──────── INPUT RECORDS ────────

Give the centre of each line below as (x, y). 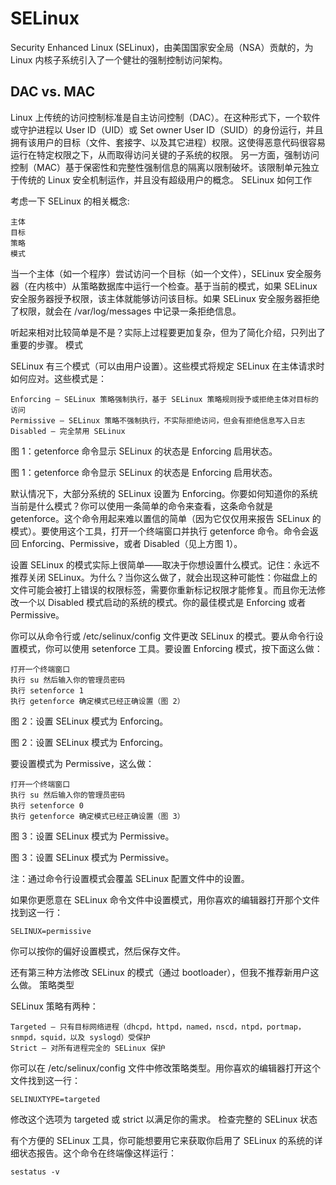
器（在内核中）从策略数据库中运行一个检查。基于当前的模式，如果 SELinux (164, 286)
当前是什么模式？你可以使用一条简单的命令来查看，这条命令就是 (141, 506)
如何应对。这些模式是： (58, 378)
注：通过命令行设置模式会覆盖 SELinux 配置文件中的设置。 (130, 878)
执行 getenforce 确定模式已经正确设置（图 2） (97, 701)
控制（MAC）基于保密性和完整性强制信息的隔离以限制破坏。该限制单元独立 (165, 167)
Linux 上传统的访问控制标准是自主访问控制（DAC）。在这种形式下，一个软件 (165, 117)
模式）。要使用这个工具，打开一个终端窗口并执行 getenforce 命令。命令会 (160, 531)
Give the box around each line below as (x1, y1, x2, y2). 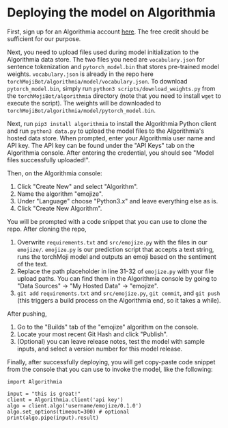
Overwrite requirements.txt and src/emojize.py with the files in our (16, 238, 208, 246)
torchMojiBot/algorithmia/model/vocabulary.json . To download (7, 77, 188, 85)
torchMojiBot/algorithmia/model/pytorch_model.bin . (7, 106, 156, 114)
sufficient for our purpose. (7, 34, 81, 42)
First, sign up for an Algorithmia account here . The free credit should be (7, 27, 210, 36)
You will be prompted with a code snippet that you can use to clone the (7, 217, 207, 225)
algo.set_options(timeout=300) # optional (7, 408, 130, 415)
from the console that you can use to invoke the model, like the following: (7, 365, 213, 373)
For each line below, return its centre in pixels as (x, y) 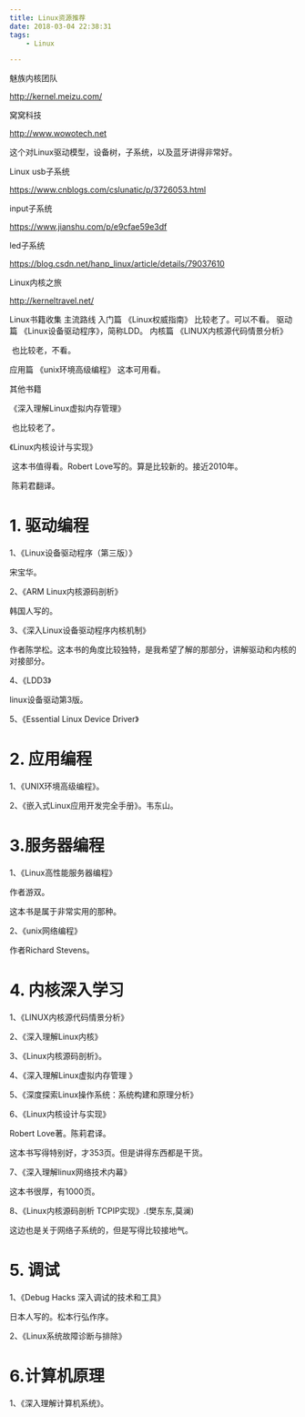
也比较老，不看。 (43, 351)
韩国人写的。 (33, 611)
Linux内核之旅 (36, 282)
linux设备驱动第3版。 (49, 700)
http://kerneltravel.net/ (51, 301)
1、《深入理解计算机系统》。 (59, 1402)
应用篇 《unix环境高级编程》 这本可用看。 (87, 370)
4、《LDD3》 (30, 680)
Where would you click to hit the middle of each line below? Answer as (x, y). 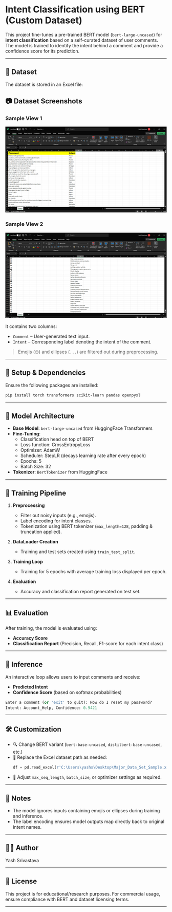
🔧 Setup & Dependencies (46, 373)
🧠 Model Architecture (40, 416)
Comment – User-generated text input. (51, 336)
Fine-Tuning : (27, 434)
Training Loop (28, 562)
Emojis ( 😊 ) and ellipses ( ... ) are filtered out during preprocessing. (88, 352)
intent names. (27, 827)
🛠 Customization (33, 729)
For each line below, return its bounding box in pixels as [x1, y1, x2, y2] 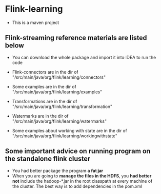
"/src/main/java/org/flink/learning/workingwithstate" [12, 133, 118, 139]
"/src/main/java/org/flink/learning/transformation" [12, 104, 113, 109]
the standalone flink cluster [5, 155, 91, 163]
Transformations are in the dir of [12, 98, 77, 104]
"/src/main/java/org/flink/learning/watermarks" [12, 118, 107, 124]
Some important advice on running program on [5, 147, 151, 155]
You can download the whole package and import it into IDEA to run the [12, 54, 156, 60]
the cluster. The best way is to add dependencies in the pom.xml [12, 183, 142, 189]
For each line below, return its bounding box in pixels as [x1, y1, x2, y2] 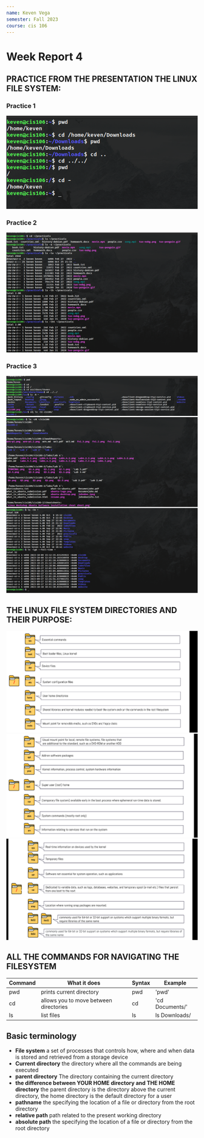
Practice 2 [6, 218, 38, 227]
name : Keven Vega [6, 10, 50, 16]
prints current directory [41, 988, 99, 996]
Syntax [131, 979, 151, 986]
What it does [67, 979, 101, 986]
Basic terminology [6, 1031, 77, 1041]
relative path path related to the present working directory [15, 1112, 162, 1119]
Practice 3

────────

## TO DO
Copy the listing above word for word. Do not include the pictures.

## RESULT OF THIS EXERCISE
Give the centre of each line below as (x, y). 
器（在内核中）从策略数据库中运行一个检查。基于当前的模式，如果 SELinux (164, 286)
当前是什么模式？你可以使用一条简单的命令来查看，这条命令就是 (141, 506)
如何应对。这些模式是： (58, 378)
注：通过命令行设置模式会覆盖 SELinux 配置文件中的设置。 (130, 878)
执行 getenforce 确定模式已经正确设置（图 2） (97, 701)
控制（MAC）基于保密性和完整性强制信息的隔离以限制破坏。该限制单元独立 (165, 167)
Linux 上传统的访问控制标准是自主访问控制（DAC）。在这种形式下，一个软件 (165, 117)
模式）。要使用这个工具，打开一个终端窗口并执行 getenforce 命令。命令会 (160, 531)
Give the box around each line below as (x1, y1, x2, y2). 
Overwrite requirements.txt and src/emojize.py with the files in our (16, 238, 208, 246)
torchMojiBot/algorithmia/model/vocabulary.json . To download (7, 77, 188, 85)
torchMojiBot/algorithmia/model/pytorch_model.bin . (7, 106, 156, 114)
sufficient for our purpose. (7, 34, 81, 42)
First, sign up for an Algorithmia account here . The free credit should be (7, 27, 210, 36)
You will be prompted with a code snippet that you can use to clone the (7, 217, 207, 225)
algo.set_options(timeout=300) # optional (7, 408, 130, 415)
from the console that you can use to invoke the model, like the following: (7, 365, 213, 373)
For each line below, return its centre in pixels as (x, y) 
也比较老，不看。 (43, 351)
韩国人写的。 (33, 611)
Linux内核之旅 (36, 282)
linux设备驱动第3版。 (49, 700)
http://kerneltravel.net/ (51, 301)
1、《深入理解计算机系统》。 (59, 1402)
应用篇 《unix环境高级编程》 这本可用看。 (87, 370)
4、《LDD3》 (30, 680)
Where would you click to hit the middle of each line below? Answer as (x, y). 
🔧 Setup & Dependencies (46, 373)
🧠 Model Architecture (40, 416)
Comment – User-generated text input. (51, 336)
Fine-Tuning : (27, 434)
Training Loop (28, 562)
Emojis ( 😊 ) and ellipses ( ... ) are filtered out during preprocessing. (88, 352)
intent names. (27, 827)
🛠 Customization (33, 729)
For each line below, return its bounding box in pixels as [x1, y1, x2, y2] 
"/src/main/java/org/flink/learning/workingwithstate" [12, 133, 118, 139]
"/src/main/java/org/flink/learning/transformation" [12, 104, 113, 109]
the standalone flink cluster [5, 155, 91, 163]
Transformations are in the dir of [12, 98, 77, 104]
"/src/main/java/org/flink/learning/watermarks" [12, 118, 107, 124]
Some important advice on running program on [5, 147, 151, 155]
You can download the whole package and import it into IDEA to run the [12, 54, 156, 60]
the cluster. The best way is to add dependencies in the pom.xml [12, 183, 142, 189]
For each line below, return its bounding box in pixels as [x1, y1, x2, y2] 
Practice 2 [6, 218, 38, 227]
name : Keven Vega [6, 10, 50, 16]
prints current directory [41, 988, 99, 996]
Syntax [131, 979, 151, 986]
What it does [67, 979, 101, 986]
Basic terminology [6, 1031, 77, 1041]
relative path path related to the present working directory [15, 1112, 162, 1119]
Practice 3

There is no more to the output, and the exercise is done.